How New Zealand pioneered the use of numbers on football shirts

Of all the contributions New Zealand has made to the game of football, one has remained largely unrecognised until recently — and that’s how the use of numbers on shirts was pioneered in this country.

Shirt numbers were used by New Zealand clubs and at inter-provincial level in the early 20th century, and they were used for the first time in an international match when New Zealand played Australia for the first time in 1922.

A hundred years on, the story about the shirt numbers has been unearthed by the authors of two books celebrating a century of international football by Australian and New Zealand.

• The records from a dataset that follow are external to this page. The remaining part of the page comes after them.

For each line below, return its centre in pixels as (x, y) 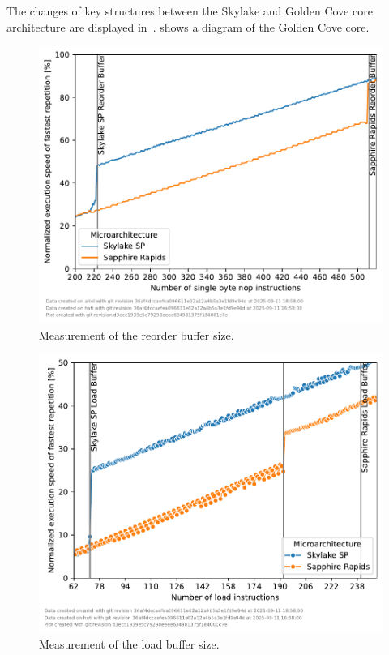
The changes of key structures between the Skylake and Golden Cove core (190, 11)
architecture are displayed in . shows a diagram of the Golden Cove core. (188, 26)
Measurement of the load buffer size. (129, 644)
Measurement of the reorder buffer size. (137, 334)
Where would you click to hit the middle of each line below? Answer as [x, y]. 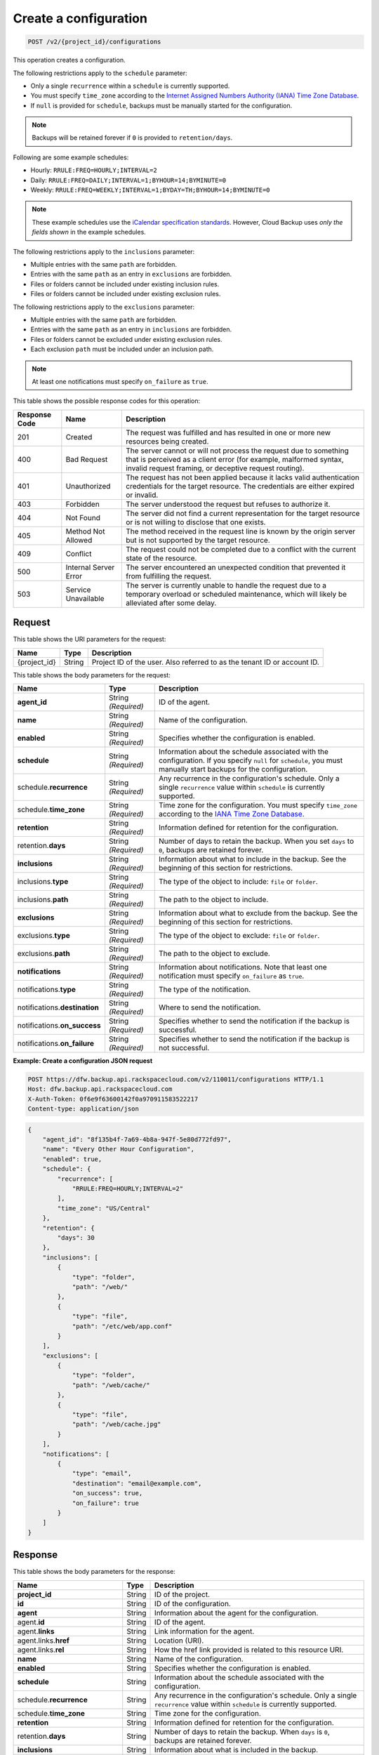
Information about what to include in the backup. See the [252, 859]
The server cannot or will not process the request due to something [237, 451]
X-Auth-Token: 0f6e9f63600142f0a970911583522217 [113, 1099]
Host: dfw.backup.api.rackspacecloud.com [100, 1089]
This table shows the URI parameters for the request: [89, 640]
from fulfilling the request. [169, 576]
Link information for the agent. [205, 1631]
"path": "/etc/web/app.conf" [122, 1326]
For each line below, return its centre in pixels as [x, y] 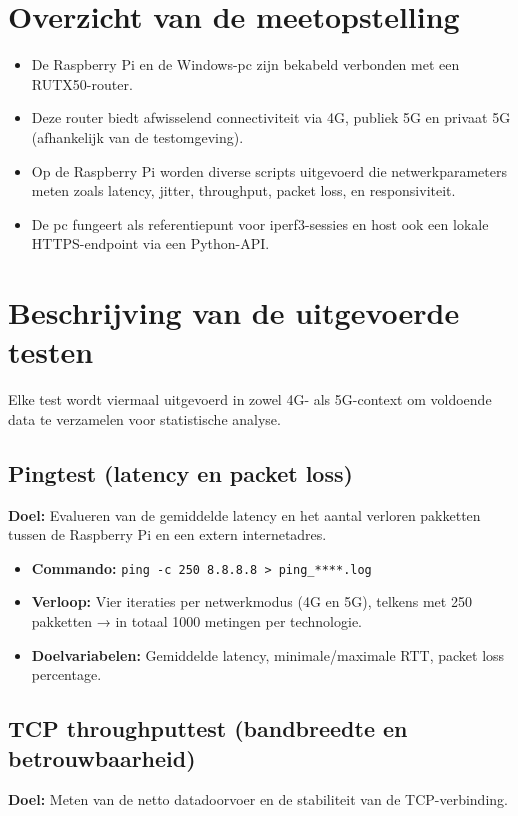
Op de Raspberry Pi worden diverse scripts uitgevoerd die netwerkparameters [269, 170]
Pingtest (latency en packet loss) [180, 472]
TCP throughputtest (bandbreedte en [208, 728]
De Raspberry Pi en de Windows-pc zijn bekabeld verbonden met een [245, 64]
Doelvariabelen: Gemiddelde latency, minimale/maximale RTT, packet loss [268, 654]
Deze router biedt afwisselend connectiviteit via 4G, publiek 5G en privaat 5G [271, 117]
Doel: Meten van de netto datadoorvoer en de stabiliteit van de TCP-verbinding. [258, 799]
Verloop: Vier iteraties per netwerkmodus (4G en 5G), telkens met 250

In June 1922, New Zealand faced Australia in Dunedin in the first-ever football international for both countries.

A newspaper advertisement for the first-ever international played by a New Zealand national team.

That 3-1 New Zealand win at Carisbrook set up an intense trans-Tasman rivalry that will be resumed when the All Whites and Socceroos play a two-match series in September 2022.

Though NZ Football CEO Andrew Pragnell mentioned the centenary when announcing the two-match series, the occasion has gone largely unmarked in New Zealand.

In Australia, two books have been published:

  • Socceroos: 100 Years of Camaraderie and Courage celebrates those who have played for the national side.
  • Burning Ambition: The Centenary of Australia-New Zealand Football Ashes tells the story of Australia’s 1922 tour of New Zealand, and the reverse series the following year.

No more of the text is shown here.